Queen Sugar (2014) by Natalie Baszile

 1,001 Novels: A Library of America
Queen Sugar (2014)
by Natalie Baszile
St. James Parish, Louisiana
Louisiana: 24/30

  Cotton gets most of the press when you consider deep south agriculture, but sugar is part of the story as well.  If you don't know the story of sugar and the role it played in advancing the slavery-industrial complex in the 18th and 19th century, you can't grasp the significance of a novel about a young African American woman who suprise-inherits a sugar plantation in Louisiana, but to be fair, neither does the protagonist- a native Californian who uproots her daughter in the aftermath of the untimely death of her husband and decides to make a go of it in the deep south.

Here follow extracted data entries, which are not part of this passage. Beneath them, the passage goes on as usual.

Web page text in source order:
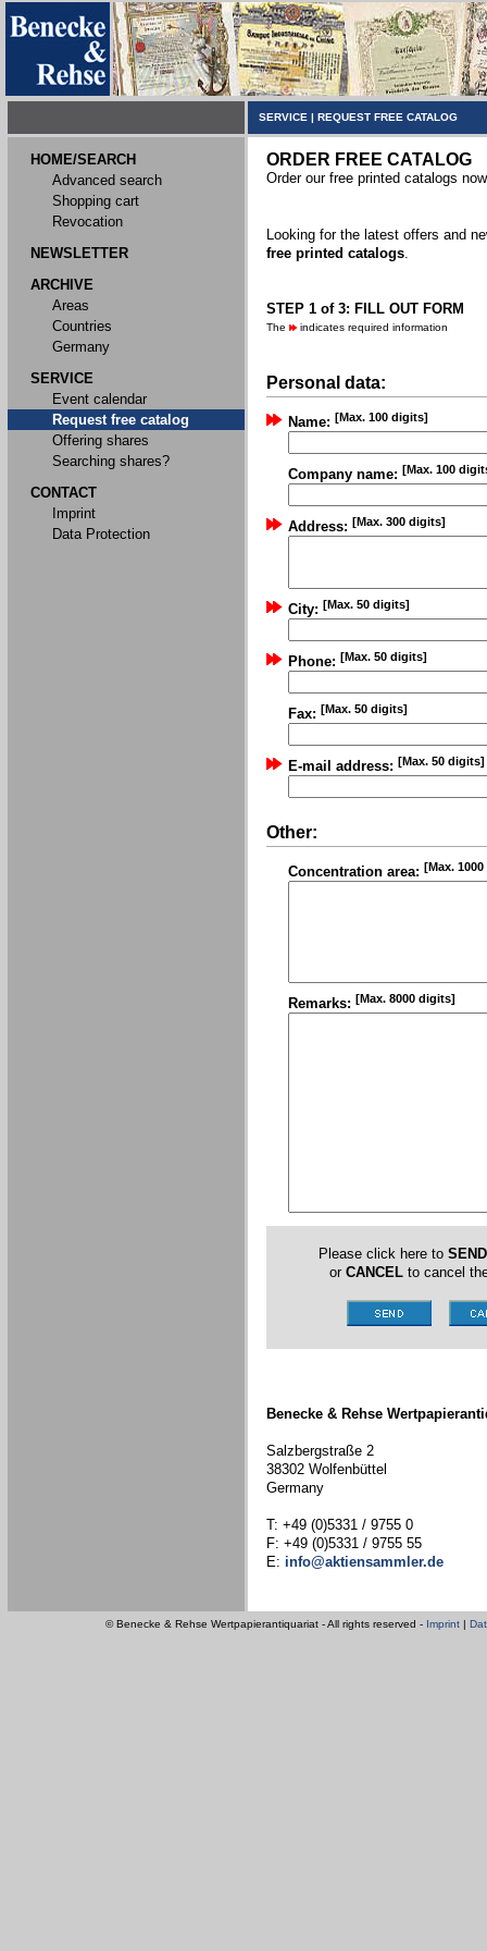
SERVICE | REQUEST FREE CATALOG
HOME/SEARCH
Advanced search
Shopping cart
Revocation
NEWSLETTER
ARCHIVE
Areas
Countries
Germany
SERVICE
Event calendar
Request free catalog
Offering shares
Searching shares?
CONTACT
Imprint
Data Protection
ORDER FREE CATALOG
Order our free printed catalogs
Looking for the latest offers and
free printed catalogs.
STEP 1 of 3: FILL OUT FORM
The indicates required information
Personal data:
Name: [Max. 100 digits]
Company name: [Max. 100
Address: [Max. 300 digits]
City: [Max. 50 digits]
Phone: [Max. 50 digits]
Fax: [Max. 50 digits]
E-mail address: [Max. 50 digits]
Other:
Concentration area: [Max.
Remarks: [Max. 8000 digits]
Please click here to SEND
or CANCELto cancel
Benecke & Rehse
Salzbergstraße 2
38302 Wolfenbüttel
Germany
T: +49 (0)5331 / 9755 0
F: +49 (0)5331 / 9755 55
E: info@aktiensammler.de
© Benecke & Rehse Wertpapierantiquariat - All rights reserved - Imprint |
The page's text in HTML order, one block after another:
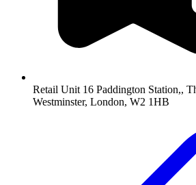
Retail Unit 16 Paddington Station,,
Westminster, London, W2 1HB
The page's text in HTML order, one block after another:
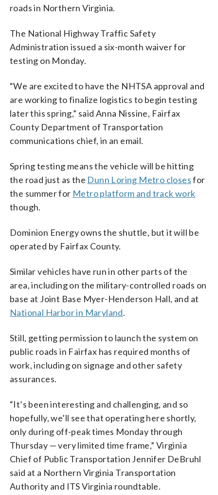
roads in Northern Virginia.
The National Highway Traffic Safety
Administration issued a six-month waiver for
testing on Monday.
“We are excited to have the NHTSA approval and
are working to finalize logistics to begin testing
later this spring,” said Anna Nissine, Fairfax
County Department of Transportation
communications chief, in an email.
Spring testing means the vehicle will be hitting
the road just as the Dunn Loring Metro closesfor
the summer for Metro platform and track work
though.
Dominion Energy owns the shuttle, but it will be
operated by Fairfax County.
Similar vehicles have run in other parts of the
area, including on the military-controlled roads on
base at Joint Base Myer-Henderson Hall, and at
National Harbor in Maryland.
Still, getting permission to launch the system on
public roads in Fairfax has required months of
work, including on signage and other safety
assurances.
“It’s been interesting and challenging, and so
hopefully, we’ll see that operating here shortly,
only during off-peak times Monday through
Thursday — very limited time frame,” Virginia
Chief of Public Transportation Jennifer DeBruhl
said at a Northern Virginia Transportation
Authority and ITS Virginia roundtable.
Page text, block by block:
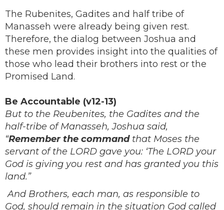
The Rubenites, Gadites and half tribe of
Manasseh were already being given rest.
Therefore, the dialog between Joshua and
these men provides insight into the qualities of
those who lead their brothers into rest or the
Promised Land.
Be Accountable (v12-13)
But to the Reubenites, the Gadites and the
half-tribe of Manasseh, Joshua said,
“Remember the commandthat Moses the
servant of the LORD gave you: ‘The LORD your
God is giving you rest and has granted you this
land.”
And Brothers, each man, as responsible to
God, should remain in the situation God called
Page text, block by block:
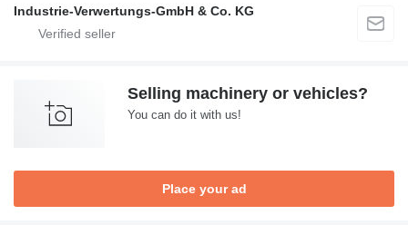
Industrie-Verwertungs-GmbH & Co. KG
Selling machinery or vehicles?
You can do it with us!
Place your ad
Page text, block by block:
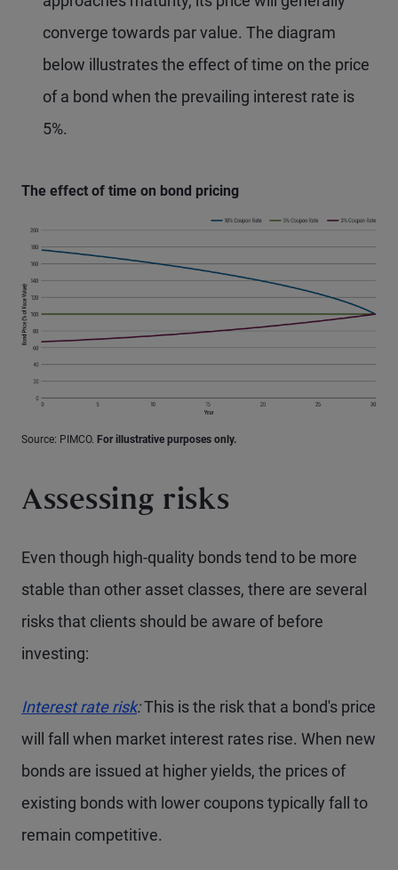
converge towards par value. The diagram
below illustrates the effect of time on the price
of a bond when the prevailing interest rate is
5%.
The effect of time on bond pricing
Source: PIMCO. For illustrative purposes only.
Assessing risks
Even though high-quality bonds tend to be more
stable than other asset classes, there are several
risks that clients should be aware of before
investing:
Interest rate risk:This is the risk that a bond's price
will fall when market interest rates rise. When new
bonds are issued at higher yields, the prices of
existing bonds with lower coupons typically fall to
remain competitive.
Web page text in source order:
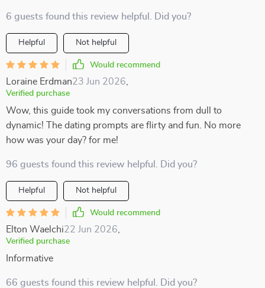
6 guests found this review helpful. Did you?
Helpful Not helpful
Would recommend
Loraine Erdman23 Jun 2026
Verified purchase
Wow, this guide took my conversations from dull to
dynamic! The dating prompts are flirty and fun. No more
how was your day? for me!
96 guests found this review helpful. Did you?
Helpful Not helpful
Would recommend
Elton Waelchi22 Jun 2026
Verified purchase
Informative
66 guests found this review helpful. Did you?
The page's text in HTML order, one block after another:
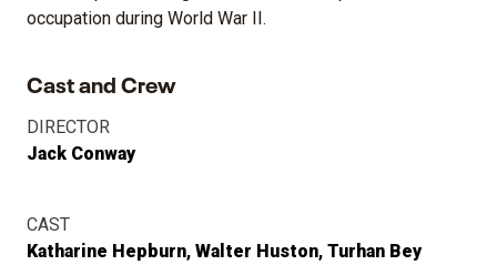
occupation during World War II.
Cast and Crew
DIRECTOR
Jack Conway
CAST
Katharine Hepburn Walter Huston Turhan Bey
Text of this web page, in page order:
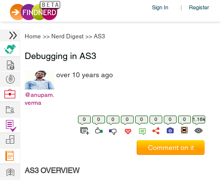
Sign In | Register
Home >> Nerd Digest >> AS3
Debugging in AS3
@anupam.
verma
over 10 years ago
0 0 0 0 0 0 0 0 1.16k
Comment on it
AS3 OVERVIEW
Hire
Post
Projects
Browse
Work
Find
Projects
Manage
Company
Learn

 Queen Sugar is pitched somewhere between "issue novel" and "chick lit" with elements that hint at something deeper with plot points that sound like they were written for television (Queen Sugar was adapted into a movie for Oprah's OWN network).  Charley, the protagonist, is primarily concerned with survival and to a lesser degree with the issues faced by her own family, specifically those of Ralph, her ne'er-do-well younger brother, the product of a childhood fling between her father and a local, mentally unstable girl during high school.  Ralph has led a life filled with issues- taken from his mother in Louisiana to live with Charley and their father in California, being returned to Louisiana for being to difficult, dropping out of college a couple semesters short of his college degree (in Civil Engineering?!?!), succumbing to drug addiction in Phoenix of all places, losing his wife to an overdose, abandoning her body and taking his son back to Louisiana.  It wasn't hard to tell where Ralph was headed.

  I enjoyed Queen Chapters for the portions that actually dealt with the process of farming sugar cane- after reading endless books about cotton farming, it was a welcome shift.  I also thought the plot was more interesting than the book Baszile wrote, but I can see where she was aiming.